The SSI Getting Started Kit is making a huge impact on safe surgical care. Surgical teams can take the information from the kit and run with it. Implementing safe surgical care varies from setting to setting and the surgical team has to decide how to do it and who does what. “The Getting Started Kit provides the evidence, but the how is what we leave up to the frontline teams, because that is where the wisdom is,” says Marlies.

Van Dijk sees another contributing factor to the challenge of reducing infections. “Currently in healthcare we are guilty for working in professional silos,” adds Marlies. “Often, we don’t share our knowledge of patients with other team members as well as we could.   Focusing on teamwork and communication, we can create opportunities to accelerate our collective competence.”

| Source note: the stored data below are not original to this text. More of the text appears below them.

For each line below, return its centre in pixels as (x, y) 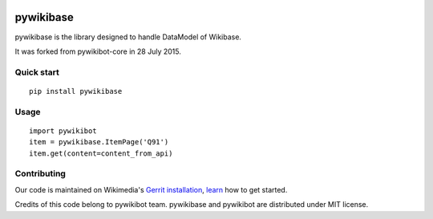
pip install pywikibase (76, 91)
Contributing (40, 174)
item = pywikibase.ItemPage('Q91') (99, 142)
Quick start (37, 72)
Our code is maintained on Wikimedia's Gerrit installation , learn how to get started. (151, 189)
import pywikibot (63, 131)
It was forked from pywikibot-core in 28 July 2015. (98, 51)
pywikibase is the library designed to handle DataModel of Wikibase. (128, 37)
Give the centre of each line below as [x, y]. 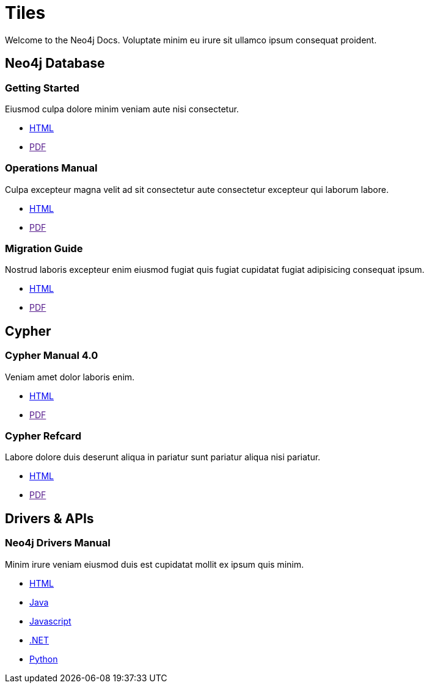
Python [44, 659]
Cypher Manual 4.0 [52, 356]
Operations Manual [51, 168]
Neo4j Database [55, 63]
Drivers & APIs [50, 518]
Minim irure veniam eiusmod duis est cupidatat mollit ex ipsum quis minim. [154, 564]
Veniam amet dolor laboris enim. [70, 377]
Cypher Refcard [43, 436]
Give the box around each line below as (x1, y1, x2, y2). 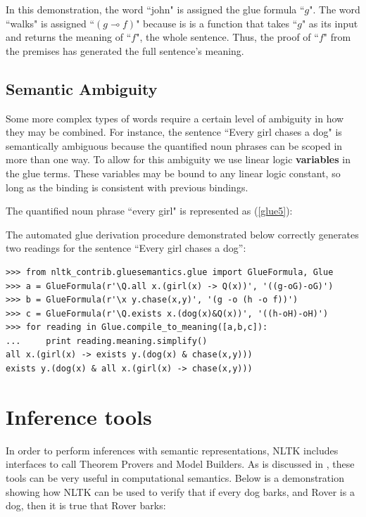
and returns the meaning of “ (6, 30, 132, 44)
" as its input (301, 15, 358, 30)
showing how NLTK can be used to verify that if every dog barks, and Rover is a (6, 484, 355, 499)
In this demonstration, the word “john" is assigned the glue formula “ (6, 2, 305, 16)
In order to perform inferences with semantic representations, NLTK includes (6, 442, 339, 457)
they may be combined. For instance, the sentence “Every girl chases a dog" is (6, 125, 342, 139)
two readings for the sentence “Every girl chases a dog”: (6, 241, 246, 255)
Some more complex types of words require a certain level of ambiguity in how (6, 110, 344, 125)
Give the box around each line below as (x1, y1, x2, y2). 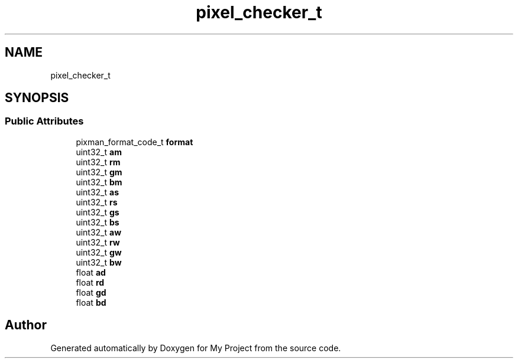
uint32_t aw (76, 227, 122, 237)
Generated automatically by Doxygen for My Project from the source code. (50, 342, 341, 353)
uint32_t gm (76, 166, 122, 177)
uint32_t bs (76, 217, 119, 227)
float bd (76, 297, 106, 308)
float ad (76, 267, 106, 277)
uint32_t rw (76, 237, 120, 247)
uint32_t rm (76, 156, 121, 167)
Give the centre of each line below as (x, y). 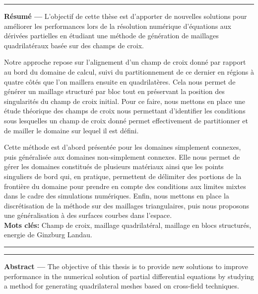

Preventing surgical site infections is a priority across British Columbia and culture is considered an essential factor to reduce harm.  Marlies is coordinating the National Surgical Quality Improvement Program (NSQIP) – a surgeon-led initiative where 24 hospitals are using a rigorous measurement tool to look at risk-adjusted surgical outcomes to help foster that culture change. The initiative focuses on the hospital or unit as a learning system and continually looks at process and outcome data to drive improvement.

As most infections appear post-discharge, the cornerstone of the program is a 30-day post-operative chart review and follow-up with surgical patients.  The NSQIP analysis of 19 out of 24 hospital sites in British Columbia identified areas for improvement and indicated there was a potential for saving between 7,700 to 31,000 patient days per year across the province.

The BC Patient Safety & Quality Council is building a reliability culture to reduce SSI. The successful strategies focus on frontline and clinical ownership.  Shifting ownership and decision-making to the frontline is essential to improving results. 

“By looking at the adaptive side of clinical care we can bring our SSI rates under control,” says Marlies.  We need to talk about safe surgical care differently and focus on culture, leadership and engagement.  We have an obligation to our patients to ensure that best practices are being provided and this approach is very doable.”